Segment Start: Task input

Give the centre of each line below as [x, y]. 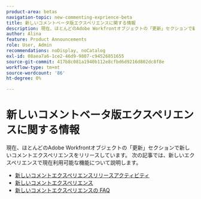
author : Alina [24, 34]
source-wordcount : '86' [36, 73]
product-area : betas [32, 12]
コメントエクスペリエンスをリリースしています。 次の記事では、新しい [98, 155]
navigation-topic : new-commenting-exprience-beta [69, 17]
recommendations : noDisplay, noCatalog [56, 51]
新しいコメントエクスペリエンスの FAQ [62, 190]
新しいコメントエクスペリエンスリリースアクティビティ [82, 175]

Segment End: Task input
Segment Start: Task input

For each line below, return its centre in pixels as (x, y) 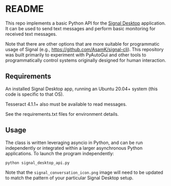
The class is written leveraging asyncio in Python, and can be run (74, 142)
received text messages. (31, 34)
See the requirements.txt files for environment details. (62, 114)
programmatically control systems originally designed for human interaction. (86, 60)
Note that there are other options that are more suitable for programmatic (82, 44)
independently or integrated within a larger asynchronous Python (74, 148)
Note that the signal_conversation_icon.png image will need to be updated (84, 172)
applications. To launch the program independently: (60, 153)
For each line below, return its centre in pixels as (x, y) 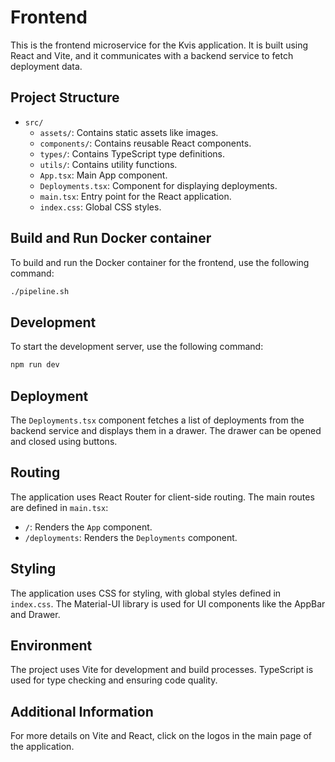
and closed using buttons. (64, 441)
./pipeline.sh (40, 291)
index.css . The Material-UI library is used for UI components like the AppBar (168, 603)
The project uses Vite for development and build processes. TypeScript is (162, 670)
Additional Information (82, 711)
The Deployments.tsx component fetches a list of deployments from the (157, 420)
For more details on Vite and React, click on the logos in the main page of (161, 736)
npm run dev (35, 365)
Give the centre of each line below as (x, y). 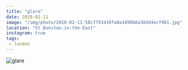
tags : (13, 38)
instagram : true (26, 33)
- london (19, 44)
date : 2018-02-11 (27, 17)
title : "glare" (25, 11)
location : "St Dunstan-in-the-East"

Segment End: Task input
Segment Start: Task input

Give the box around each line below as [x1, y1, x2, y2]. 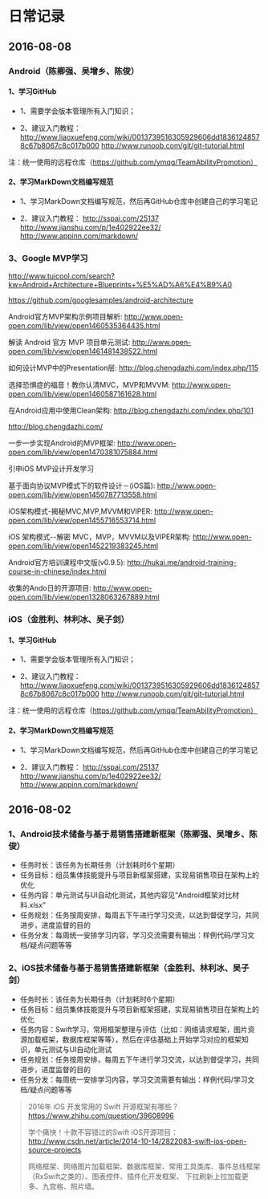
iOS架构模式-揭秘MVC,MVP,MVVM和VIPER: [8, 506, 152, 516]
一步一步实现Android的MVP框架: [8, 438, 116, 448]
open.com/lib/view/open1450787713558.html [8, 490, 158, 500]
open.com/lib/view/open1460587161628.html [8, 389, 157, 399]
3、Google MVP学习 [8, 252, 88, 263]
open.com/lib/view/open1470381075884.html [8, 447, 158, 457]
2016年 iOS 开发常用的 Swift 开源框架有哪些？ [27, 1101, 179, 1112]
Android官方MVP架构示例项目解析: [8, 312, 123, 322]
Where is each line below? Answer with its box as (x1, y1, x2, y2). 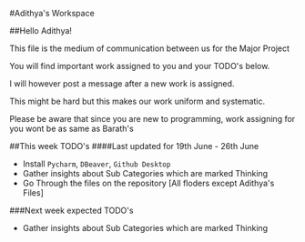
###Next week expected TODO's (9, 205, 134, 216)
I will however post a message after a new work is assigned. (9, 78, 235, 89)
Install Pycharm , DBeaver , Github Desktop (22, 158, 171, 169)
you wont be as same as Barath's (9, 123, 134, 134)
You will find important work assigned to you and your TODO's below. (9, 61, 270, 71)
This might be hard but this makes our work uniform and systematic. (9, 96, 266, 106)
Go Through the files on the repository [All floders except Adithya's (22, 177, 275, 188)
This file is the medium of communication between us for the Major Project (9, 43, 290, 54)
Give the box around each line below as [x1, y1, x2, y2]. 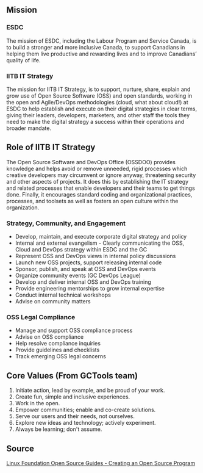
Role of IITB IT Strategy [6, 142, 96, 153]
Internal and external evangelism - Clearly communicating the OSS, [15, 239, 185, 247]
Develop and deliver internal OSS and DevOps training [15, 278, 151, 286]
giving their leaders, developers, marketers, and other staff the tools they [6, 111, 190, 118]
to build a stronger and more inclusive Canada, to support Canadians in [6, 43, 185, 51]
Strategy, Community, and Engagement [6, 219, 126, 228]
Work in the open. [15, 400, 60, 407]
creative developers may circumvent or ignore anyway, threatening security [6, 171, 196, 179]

Segment End: Task input

*Brief*: Using the entries above, give back exactly the line containing "Strategy, Community, and", the line containing "creative developers may", and every line between them, and nothing else.

*Task output*:
Strategy, Community, and Engagement [6, 219, 126, 228]
Work in the open. [15, 400, 60, 407]
creative developers may circumvent or ignore anyway, threatening security [6, 171, 196, 179]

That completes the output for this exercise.